Evaluating Multi-Modal LLMs for Automatically Recognizing Semantic Elements in UML Use Case Diagram Images
Requirements engineering commonly employs UML Use Case Diagrams (UCD) to visually capture system interactions and functionality, facilitating clear communication between stakeholders. Extracting semantic information from UCDs is essential for applications such as automated requirements extraction and system design validation. Recent advancements in large language models (LLMs) with visual processing capabilities enable interpreting intricate diagrammatic content. This paper evaluates multi-modal LLMs, specifically GPT-4o and GPT-4o-mini, in accurately identifying semantic elements within UCDs. We conducted experiments on a novel dataset of UCDs and other diagrams collected from online sources. Experimental results show that both models struggled to accurately identify and interpret key UCD elements, often misclassifying or overlooking essential ones.

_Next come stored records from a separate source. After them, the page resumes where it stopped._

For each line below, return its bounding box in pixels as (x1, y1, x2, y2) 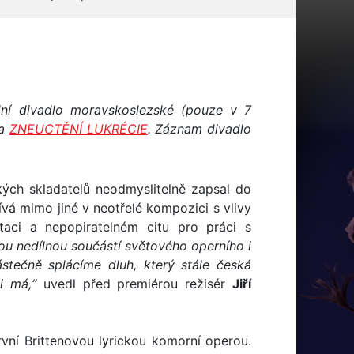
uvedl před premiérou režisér (36, 276, 233, 292)
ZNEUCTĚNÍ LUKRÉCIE (9, 121, 148, 137)
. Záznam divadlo (147, 121, 252, 137)
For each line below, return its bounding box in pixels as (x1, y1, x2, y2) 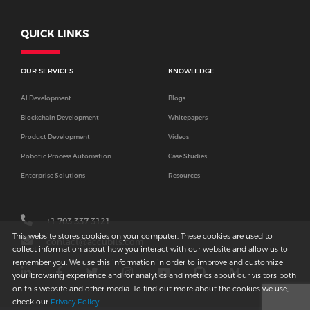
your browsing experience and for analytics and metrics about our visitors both (12, 270, 296, 281)
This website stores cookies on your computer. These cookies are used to (12, 230, 273, 241)
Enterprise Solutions (21, 172, 85, 181)
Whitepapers (168, 113, 208, 122)
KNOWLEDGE (168, 66, 215, 76)
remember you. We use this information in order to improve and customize (12, 257, 283, 268)
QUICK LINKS (21, 27, 89, 42)
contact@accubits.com (46, 237, 144, 248)
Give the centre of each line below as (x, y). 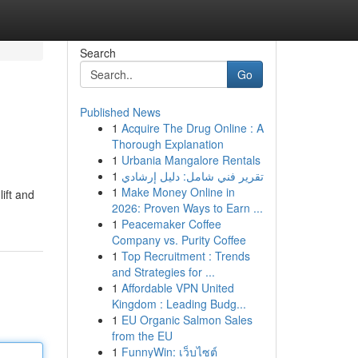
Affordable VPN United (177, 288)
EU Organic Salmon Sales (187, 320)
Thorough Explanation (167, 144)
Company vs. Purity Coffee (179, 240)
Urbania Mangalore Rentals (191, 160)
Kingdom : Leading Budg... (179, 304)
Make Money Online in (178, 192)
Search (97, 53)
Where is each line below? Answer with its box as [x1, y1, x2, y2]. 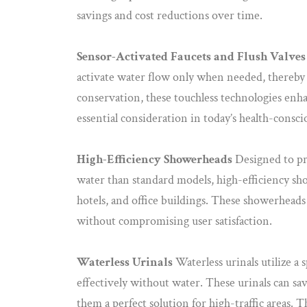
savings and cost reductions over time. [77, 7, 262, 23]
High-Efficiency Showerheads [77, 151, 232, 167]
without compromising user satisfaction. [77, 212, 272, 229]
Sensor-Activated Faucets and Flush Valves [77, 48, 306, 64]
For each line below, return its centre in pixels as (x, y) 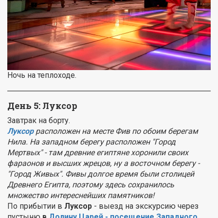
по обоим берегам (165, 131)
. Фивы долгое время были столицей (128, 174)
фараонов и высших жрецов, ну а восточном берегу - (103, 163)
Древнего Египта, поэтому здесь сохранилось (91, 185)
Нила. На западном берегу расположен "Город (91, 142)
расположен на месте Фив (83, 131)
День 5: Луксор (42, 106)
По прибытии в (36, 206)
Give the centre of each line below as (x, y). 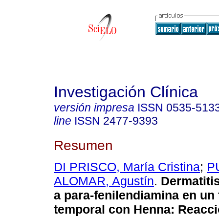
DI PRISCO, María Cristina (127, 167)
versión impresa (94, 108)
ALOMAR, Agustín (104, 181)
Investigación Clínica (126, 92)
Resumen (83, 145)
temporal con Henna (112, 209)
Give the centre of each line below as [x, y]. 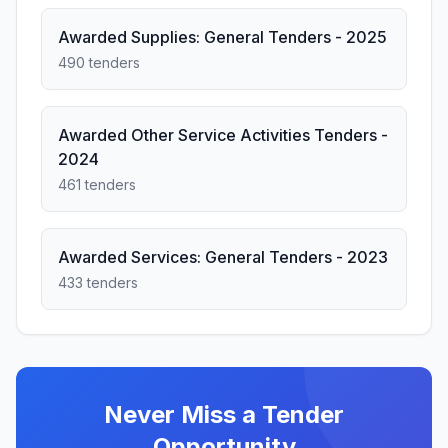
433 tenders [98, 282]
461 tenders [97, 184]
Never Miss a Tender [224, 414]
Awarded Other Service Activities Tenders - [223, 135]
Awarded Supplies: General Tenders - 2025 [222, 37]
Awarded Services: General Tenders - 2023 [223, 257]
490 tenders [99, 62]
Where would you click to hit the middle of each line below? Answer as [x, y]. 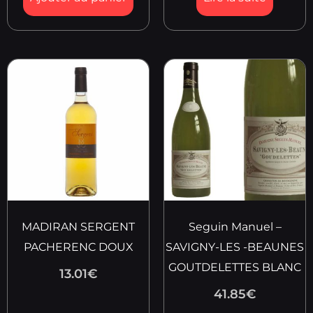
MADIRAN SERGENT [78, 227]
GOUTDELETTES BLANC [235, 268]
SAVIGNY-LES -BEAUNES [235, 247]
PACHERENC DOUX [78, 247]
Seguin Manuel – [235, 227]
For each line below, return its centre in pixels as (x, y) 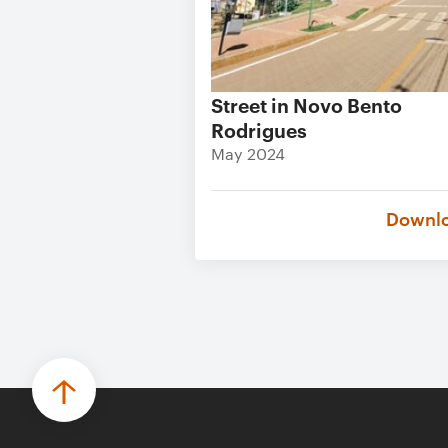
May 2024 (248, 153)
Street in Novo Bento (306, 104)
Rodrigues (259, 129)
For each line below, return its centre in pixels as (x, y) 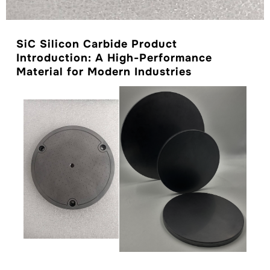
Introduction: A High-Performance (115, 58)
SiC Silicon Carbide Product (97, 44)
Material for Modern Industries (104, 72)
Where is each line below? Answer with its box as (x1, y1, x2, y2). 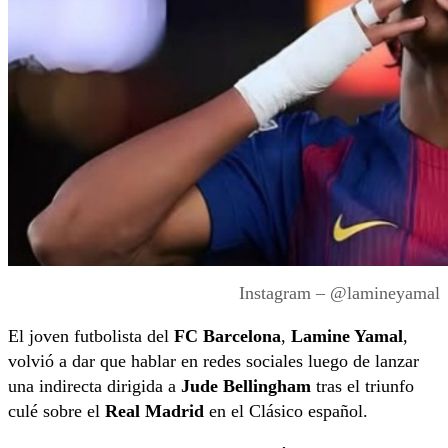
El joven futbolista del (8, 326, 174, 347)
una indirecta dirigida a (8, 376, 181, 397)
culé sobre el (8, 401, 105, 422)
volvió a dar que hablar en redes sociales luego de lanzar (8, 351, 419, 372)
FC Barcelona (174, 326, 281, 347)
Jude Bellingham (181, 376, 311, 397)
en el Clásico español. (204, 401, 368, 422)
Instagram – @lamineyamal (239, 283, 440, 304)
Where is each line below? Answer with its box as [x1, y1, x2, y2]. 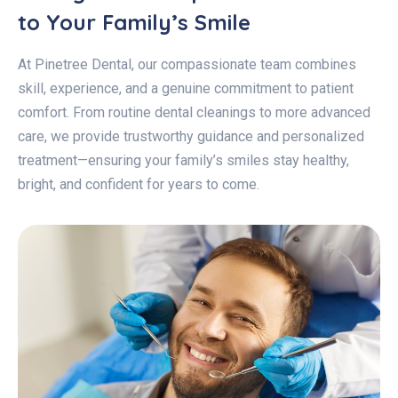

Dr. Jameleddine Hassine is an Associate Professor at the department of Information and Computer Science of King Fahd University of Petroleum and Minerals (KFUPM). Dr. Hassine holds a Ph.D. from the Faculty of Engineering and Computer Science at Concordia University (2008) and a M.Sc. from the School of Information Technology and Engineering (SITE) at the University of Ottawa (2001). Prior to this, he earned a Computer Engineering Diploma from the National School of Computer Science (Tunis, Tunisia) (1997). Dr. Hassine has several years of industrial experience within world wide telecommunication companies: Nortel Networks (2000-2001) and Cisco Systems (2005-2010). His main research interests include requirements engineering (languages and methods), software testing, formal methods, communication protocols, and software maintenance. Dr. Hassine published his research in many high impact journals like Requirements Engineering Journal (REJ), Journal of Systems and Software (JSS), Information and Software Technology (IST), and Software and Systems Modeling (SoSyM).